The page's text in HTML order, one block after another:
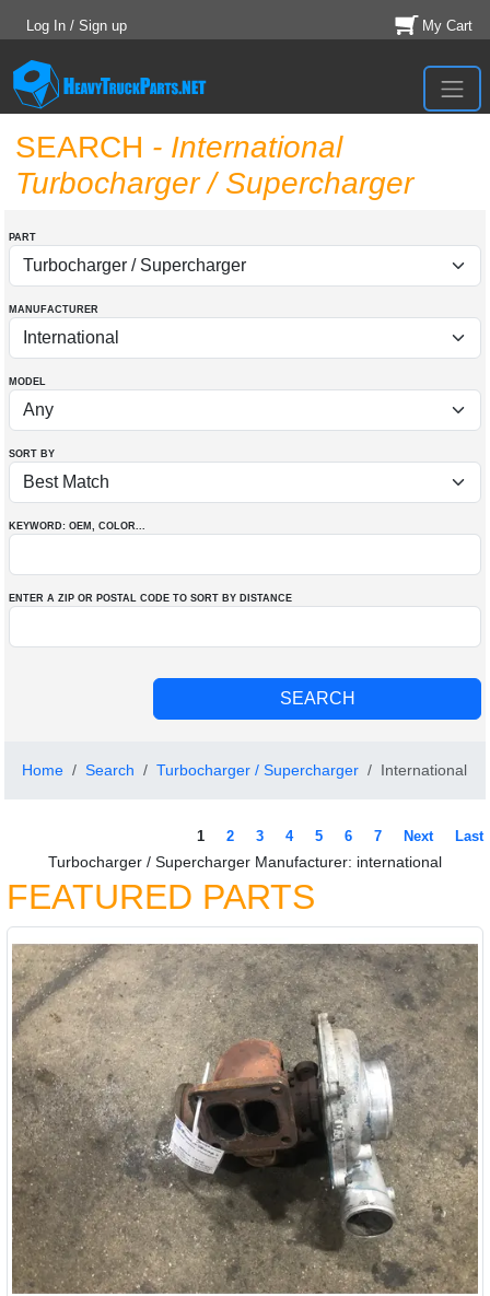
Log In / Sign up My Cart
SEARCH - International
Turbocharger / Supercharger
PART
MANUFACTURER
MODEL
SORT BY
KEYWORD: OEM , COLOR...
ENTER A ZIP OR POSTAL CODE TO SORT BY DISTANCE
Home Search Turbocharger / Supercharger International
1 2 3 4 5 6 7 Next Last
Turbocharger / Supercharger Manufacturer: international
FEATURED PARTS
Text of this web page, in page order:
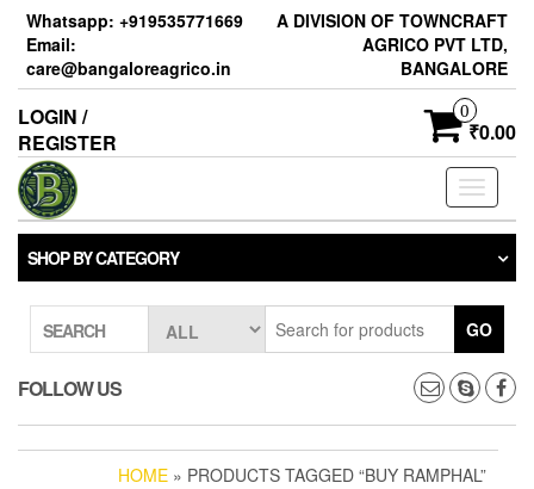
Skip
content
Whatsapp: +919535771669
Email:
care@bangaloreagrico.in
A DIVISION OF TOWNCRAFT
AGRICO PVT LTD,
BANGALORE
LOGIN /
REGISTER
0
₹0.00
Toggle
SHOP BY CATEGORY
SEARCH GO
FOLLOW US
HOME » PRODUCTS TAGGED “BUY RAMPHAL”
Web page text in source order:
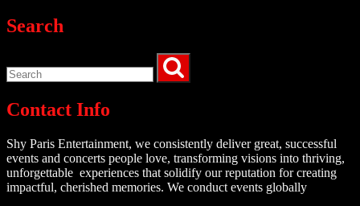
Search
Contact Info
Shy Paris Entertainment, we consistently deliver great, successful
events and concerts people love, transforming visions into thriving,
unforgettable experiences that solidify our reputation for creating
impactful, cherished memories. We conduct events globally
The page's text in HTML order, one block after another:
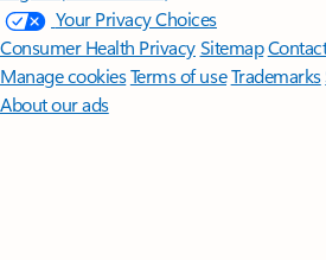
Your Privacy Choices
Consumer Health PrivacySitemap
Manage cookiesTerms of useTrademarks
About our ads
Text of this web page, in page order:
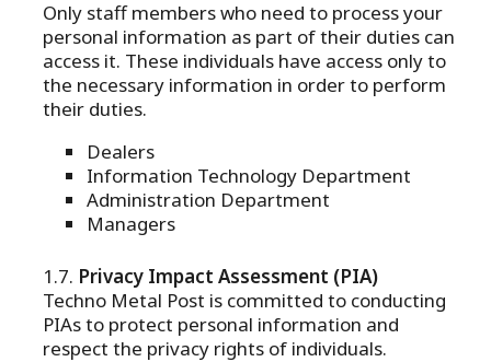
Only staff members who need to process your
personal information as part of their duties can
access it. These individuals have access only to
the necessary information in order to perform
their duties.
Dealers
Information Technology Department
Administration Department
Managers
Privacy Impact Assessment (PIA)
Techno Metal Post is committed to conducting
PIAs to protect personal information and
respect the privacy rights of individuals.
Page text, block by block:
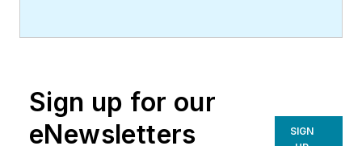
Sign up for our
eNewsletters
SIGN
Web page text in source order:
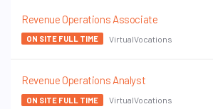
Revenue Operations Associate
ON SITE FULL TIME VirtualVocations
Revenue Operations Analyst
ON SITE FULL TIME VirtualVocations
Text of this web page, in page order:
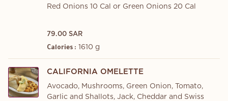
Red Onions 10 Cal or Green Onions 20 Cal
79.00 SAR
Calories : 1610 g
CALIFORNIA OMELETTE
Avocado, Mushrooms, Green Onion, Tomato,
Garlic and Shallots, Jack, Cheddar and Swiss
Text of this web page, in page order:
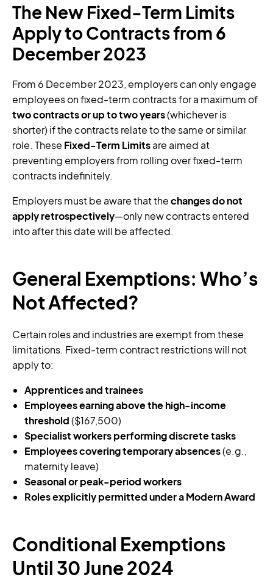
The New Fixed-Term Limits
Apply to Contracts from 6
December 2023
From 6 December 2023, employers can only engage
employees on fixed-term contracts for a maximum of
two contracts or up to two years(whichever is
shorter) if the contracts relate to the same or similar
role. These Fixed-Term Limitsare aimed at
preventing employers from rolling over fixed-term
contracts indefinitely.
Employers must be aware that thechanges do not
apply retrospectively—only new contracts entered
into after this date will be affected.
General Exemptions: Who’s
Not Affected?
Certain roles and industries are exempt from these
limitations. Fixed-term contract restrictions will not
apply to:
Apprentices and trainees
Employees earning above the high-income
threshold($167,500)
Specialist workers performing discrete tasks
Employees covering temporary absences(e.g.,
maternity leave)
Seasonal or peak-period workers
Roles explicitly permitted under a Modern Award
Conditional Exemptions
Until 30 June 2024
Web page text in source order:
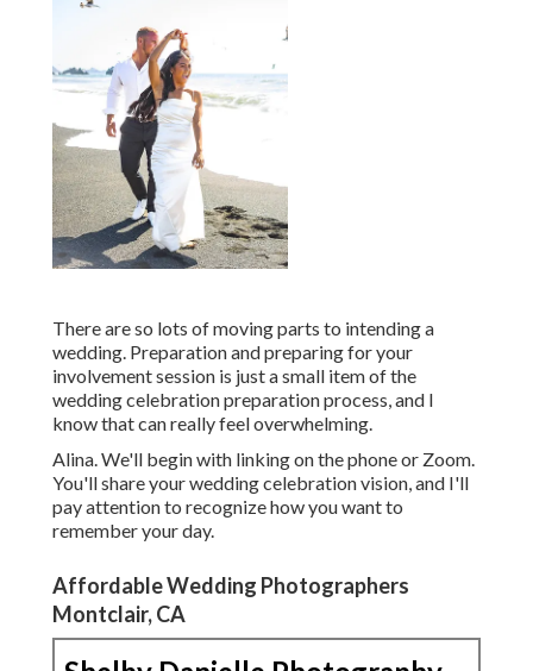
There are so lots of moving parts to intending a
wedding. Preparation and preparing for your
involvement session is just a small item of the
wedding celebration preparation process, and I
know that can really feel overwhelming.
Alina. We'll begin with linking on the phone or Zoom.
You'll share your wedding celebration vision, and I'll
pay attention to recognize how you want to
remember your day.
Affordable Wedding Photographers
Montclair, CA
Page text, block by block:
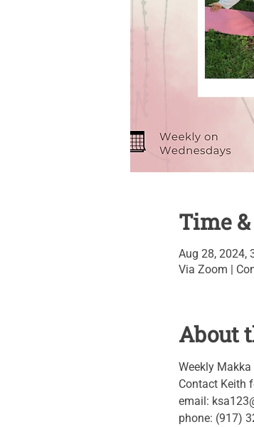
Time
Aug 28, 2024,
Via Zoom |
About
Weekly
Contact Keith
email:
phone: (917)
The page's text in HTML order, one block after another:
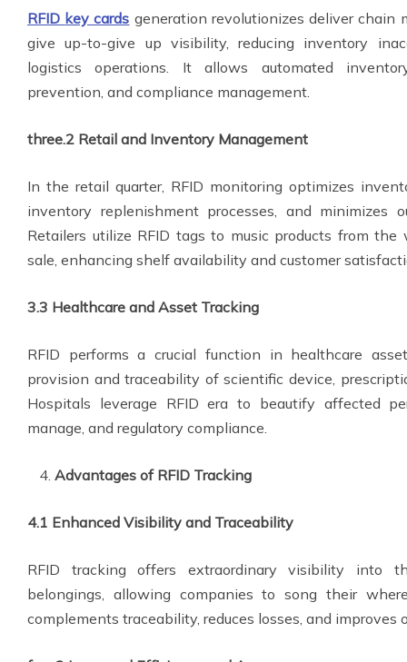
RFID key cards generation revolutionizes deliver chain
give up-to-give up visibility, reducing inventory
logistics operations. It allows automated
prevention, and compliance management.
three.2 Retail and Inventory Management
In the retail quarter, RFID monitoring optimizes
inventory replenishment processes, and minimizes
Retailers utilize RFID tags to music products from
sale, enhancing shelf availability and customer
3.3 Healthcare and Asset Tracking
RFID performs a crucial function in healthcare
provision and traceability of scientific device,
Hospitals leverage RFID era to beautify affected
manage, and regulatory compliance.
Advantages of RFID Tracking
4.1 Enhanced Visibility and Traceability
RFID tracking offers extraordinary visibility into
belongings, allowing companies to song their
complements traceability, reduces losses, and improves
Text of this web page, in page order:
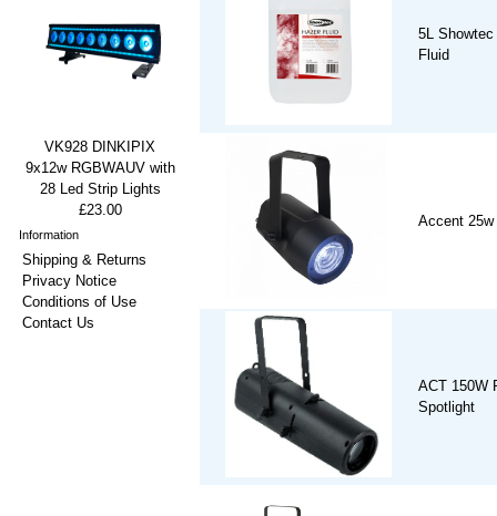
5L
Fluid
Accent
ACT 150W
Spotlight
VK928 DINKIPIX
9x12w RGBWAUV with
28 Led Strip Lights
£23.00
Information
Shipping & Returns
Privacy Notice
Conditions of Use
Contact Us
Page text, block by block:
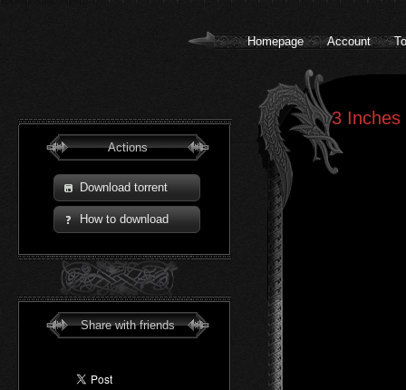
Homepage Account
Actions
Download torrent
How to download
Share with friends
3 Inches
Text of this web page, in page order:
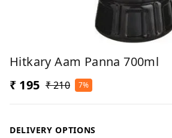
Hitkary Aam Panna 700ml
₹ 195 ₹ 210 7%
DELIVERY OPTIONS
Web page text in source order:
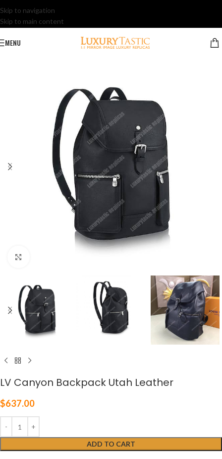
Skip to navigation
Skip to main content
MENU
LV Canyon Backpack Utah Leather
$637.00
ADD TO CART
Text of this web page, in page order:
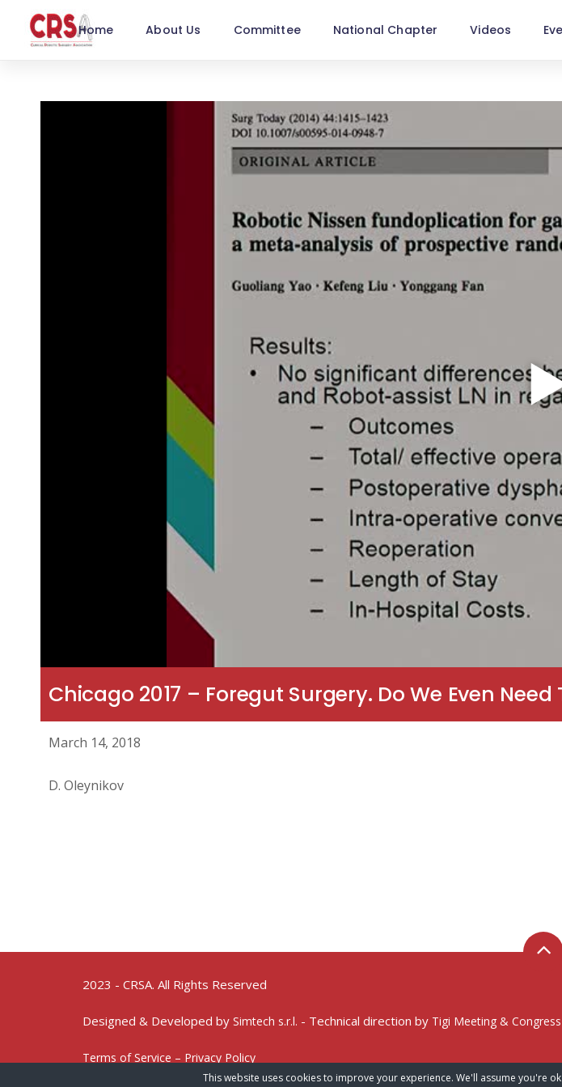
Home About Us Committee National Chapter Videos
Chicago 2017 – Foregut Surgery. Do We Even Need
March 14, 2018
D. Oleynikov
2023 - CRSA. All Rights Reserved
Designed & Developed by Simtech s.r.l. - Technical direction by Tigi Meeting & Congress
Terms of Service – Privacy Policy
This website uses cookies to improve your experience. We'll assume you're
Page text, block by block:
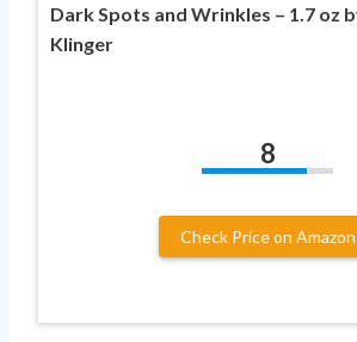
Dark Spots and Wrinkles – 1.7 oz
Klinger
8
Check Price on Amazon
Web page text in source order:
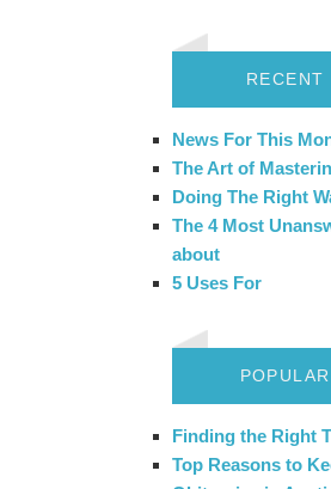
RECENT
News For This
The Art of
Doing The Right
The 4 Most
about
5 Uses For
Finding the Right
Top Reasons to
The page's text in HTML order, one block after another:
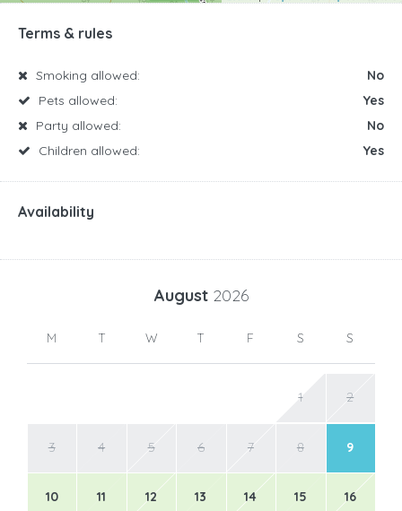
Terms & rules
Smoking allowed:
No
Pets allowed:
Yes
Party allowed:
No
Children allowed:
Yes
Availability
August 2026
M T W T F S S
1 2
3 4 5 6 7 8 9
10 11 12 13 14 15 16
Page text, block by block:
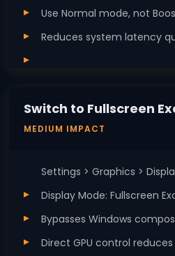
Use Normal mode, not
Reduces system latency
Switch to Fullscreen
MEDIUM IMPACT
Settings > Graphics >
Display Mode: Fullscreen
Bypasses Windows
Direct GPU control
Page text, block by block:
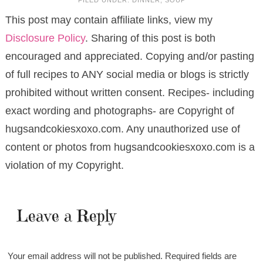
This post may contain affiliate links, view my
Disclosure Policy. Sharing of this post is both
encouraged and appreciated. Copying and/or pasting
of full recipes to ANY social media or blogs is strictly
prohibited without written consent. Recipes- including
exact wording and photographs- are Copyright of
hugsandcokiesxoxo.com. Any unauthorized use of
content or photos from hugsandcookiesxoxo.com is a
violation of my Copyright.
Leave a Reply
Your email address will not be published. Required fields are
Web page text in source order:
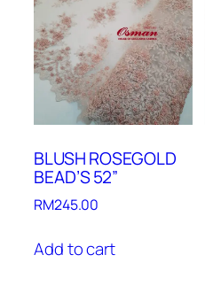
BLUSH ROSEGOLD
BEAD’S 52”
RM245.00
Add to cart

********

(Exercise brief):
Please give again the lines above between the line holding "March 14, 2018" and the line holding "This website uses", inclusive, exactly as they are and with nothing added.

(Task answer):
March 14, 2018
D. Oleynikov
2023 - CRSA. All Rights Reserved
Designed & Developed by Simtech s.r.l. - Technical direction by Tigi Meeting & Congress
Terms of Service – Privacy Policy
This website uses cookies to improve your experience. We'll assume you're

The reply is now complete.